Open Disaggregated Scheduled Material

Growing open, vendor-agnostic networking backend goes to play an vital position going ahead as we proceed to push the efficiency of our AI coaching clusters. Disaggregating our community permits us to work with distributors from throughout the trade to design techniques which might be modern in addition to scalable, versatile, and environment friendly.

Our new Disaggregated Scheduled Fabric (DSF) for our next-generation AI clusters gives a number of benefits over our present switches. By opening up our community material we are able to overcome limitations in scale, part provide choices, and energy density. DSF is powered by the open OCP-SAI commonplace and FBOSS, Meta’s personal community working system for controlling community switches. It additionally helps an open and commonplace Ethernet-based RoCE interface to endpoints and accelerators throughout a number of GPUS and NICS from a number of completely different distributors, together with our companions at NVIDIA, Broadcom, and AMD.

Along with DSF, now we have additionally developed and constructed new 51T material switches based mostly on Broadcom and Cisco ASICs.
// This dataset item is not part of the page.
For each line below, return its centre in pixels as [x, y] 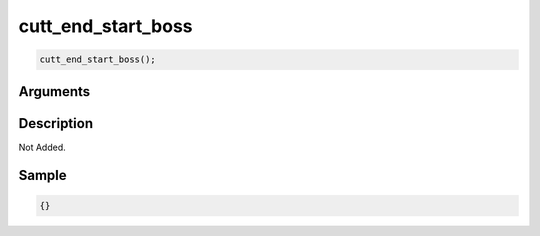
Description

Lastly, we’re sharing our new FBNIC, a brand new NIC module that accommodates our first Meta-design community ASIC. To be able to meet the rising wants of our AI

Meta and Microsoft: Driving Open Innovation Collectively

Meta and Microsoft have a long-standing partnership inside OCP, starting with the event of the Switch Abstraction Interface (SAI) for knowledge facilities in 2018. Over time collectively, we’ve contributed to key initiatives such because the Open Accelerator Module (OAM) commonplace and SSD standardization, showcasing our shared dedication to advancing open innovation.

Our present collaboration focuses on Mount Diablo, a brand new disaggregated energy rack. It’s a cutting-edge answer that includes a scalable 400 VDC unit that enhances effectivity and scalability. This modern design permits extra AI accelerators per IT rack, considerably advancing AI infrastructure. We’re excited to proceed our collaboration by way of this contribution.

The open way forward for AI infra

Meta is committed to open source AI. We consider that open supply will put the advantages and alternatives of AI into the fingers of individuals everywhere in the phrase.

AI received’t notice its full potential with out collaboration. We’d like open software program frameworks to drive mannequin innovation, guarantee portability, and promote transparency in AI growth. We should additionally prioritize open and standardized fashions so we are able to leverage collective experience, make AI extra accessible, and work in direction of minimizing biases in our techniques.

Simply as vital, we additionally want open AI {hardware} techniques. These techniques are vital for delivering the type of high-performance, cost-effective, and adaptable infrastructure vital for AI development.

We encourage anybody who desires to assist advance the way forward for AI {hardware} techniques to interact with the OCP group. By addressing AI’s infrastructure wants collectively, we are able to unlock the true promise of open AI for everybody.